Americans are stereotypically notorious for long talking, you know.
Guess it applies to typing comments, too.

I have had a personal blog for a long time which ended up quite fortuitous because 3 years ago I suffered a head injury and most of my memories are now scattered but if i read my words from years ago or see a picture they all come flooding back.

A large chunk of my life would be gone if I had not had the good luck to takes notes as it went.

There is not enough debate in the comments I think.
Occassionally two people fight it out with words and that is great to read but too often you see isolated comments and reactionary replies but no real debate which is the point I feel of having blogs such as these

  • 11.
  • At 12:30 PM on 12 Nov 2007,
  • Dan wrote:

I am increasingly finding the correspondents' blogs the most interesting content on the bbc news website - a bit like From our own Correspondent on R4 they enable correspondents to communicate their perceptions & understandings freed from the contraints of a typical short news report or spot. But I can't find them easily! Why isn't there a link to the blogs other than the editor's blog) on the home page? Please don't treat the blogs as an afterthought, they should be seen as a core part of the site's coverage.

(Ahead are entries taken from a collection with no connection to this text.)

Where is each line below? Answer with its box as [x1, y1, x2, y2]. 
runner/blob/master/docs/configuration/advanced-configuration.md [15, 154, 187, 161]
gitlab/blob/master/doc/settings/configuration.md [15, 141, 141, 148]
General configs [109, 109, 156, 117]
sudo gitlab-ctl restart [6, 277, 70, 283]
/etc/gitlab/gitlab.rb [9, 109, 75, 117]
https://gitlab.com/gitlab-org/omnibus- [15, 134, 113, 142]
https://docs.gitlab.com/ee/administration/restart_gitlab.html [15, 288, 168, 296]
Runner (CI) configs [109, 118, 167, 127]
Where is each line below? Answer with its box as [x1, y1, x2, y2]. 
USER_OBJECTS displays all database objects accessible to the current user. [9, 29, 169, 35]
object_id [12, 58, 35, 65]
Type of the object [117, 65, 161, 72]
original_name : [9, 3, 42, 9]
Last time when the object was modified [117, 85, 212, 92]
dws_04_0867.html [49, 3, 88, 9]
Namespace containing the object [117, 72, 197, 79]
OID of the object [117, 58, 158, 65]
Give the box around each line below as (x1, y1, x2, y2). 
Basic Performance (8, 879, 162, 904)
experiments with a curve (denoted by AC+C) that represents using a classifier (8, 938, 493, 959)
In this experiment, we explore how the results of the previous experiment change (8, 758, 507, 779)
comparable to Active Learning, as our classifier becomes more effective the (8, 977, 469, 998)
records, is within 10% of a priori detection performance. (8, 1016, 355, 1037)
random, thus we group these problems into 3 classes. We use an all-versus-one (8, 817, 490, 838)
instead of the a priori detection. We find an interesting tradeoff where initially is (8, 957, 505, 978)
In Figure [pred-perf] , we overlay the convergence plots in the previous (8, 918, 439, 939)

I reckon the blogs are great - informal but insightful views on subjects that are in the news.

Like some of the other commenters, I am less keen on the quality of many of the comments - too many trolls, too many axes to grind. That said, this is an endemic problem with blogs and I am not aware of any effective solution.

  • 13.
  • At 09:39 PM on 12 Nov 2007,
  • robert ronson wrote:

The bbc site is missing the jewel in the crown. When Is Mr Paxman going to get his blog. I think it would be the best thing you could do.

  • 14.
  • At 10:19 AM on 13 Nov 2007,
  • Joe Carstairs wrote:

Hi Steve,

I enjoy most of the BBC news website and as a result check it constantly. But can't you do better when it comes to spelling mistakes?
I've just been reading the article "Carnage on Wall Street as loans go bad" and this is what I read:

The non-government mortgage backed securities market has rapidly in recent years, and mortgages are now the largest since part of the $27bn bond market.

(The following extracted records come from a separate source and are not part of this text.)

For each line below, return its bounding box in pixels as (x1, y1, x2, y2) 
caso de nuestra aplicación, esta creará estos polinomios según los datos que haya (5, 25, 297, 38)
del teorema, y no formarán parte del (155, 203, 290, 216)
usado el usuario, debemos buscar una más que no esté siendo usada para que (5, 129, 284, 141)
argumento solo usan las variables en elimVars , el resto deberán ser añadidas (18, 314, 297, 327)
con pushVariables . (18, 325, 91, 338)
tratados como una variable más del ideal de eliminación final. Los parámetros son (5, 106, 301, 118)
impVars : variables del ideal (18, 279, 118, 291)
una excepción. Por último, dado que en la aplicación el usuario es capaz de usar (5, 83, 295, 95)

Bus since 9 August, bondholders have effectively gone on strike, refusing to buy some $2.8 trillion worth of sub-prime, Alt-A, and other types of securities not guaranteed by government-sponsored agencies.

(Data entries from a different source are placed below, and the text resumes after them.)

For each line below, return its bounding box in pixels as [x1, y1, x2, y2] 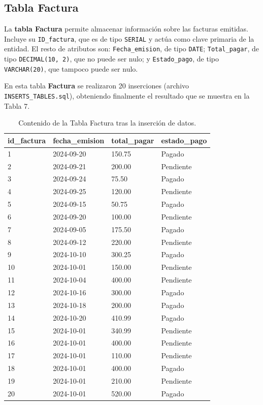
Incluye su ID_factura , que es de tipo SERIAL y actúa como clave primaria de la [4, 33, 254, 44]
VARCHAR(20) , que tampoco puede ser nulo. [4, 63, 138, 74]
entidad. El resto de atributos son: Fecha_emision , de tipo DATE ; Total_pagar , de [4, 43, 259, 54]
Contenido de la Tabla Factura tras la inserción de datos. [18, 117, 196, 128]
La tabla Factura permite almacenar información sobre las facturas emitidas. [4, 23, 248, 34]
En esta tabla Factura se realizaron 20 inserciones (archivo [4, 80, 189, 91]
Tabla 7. [4, 100, 30, 111]
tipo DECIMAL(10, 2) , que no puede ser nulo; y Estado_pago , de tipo [4, 53, 219, 64]

I don't mean to single this article out as anything more than an example of the errors that litter the website.
Have the BBC cuts hit the editing department really hard?
I'm sure real time news is not the easiest environment to work in, but compared to reuters, and sky's websites, the BBC's performance in this area of accuracy is woeful.

  • 15.
  • At 12:03 PM on 16 Nov 2007,
  • sally greenhill wrote:

I am shocked at the parochial nature of BBC TV News at the moment. Always acres of coverage of murders and the rest of the world is largely ignored. The 6.00 pm news used to be a good way of keeping abreast of the day. It is supposed to deal with international news after all, the murders would seem to be more appropriate to local news.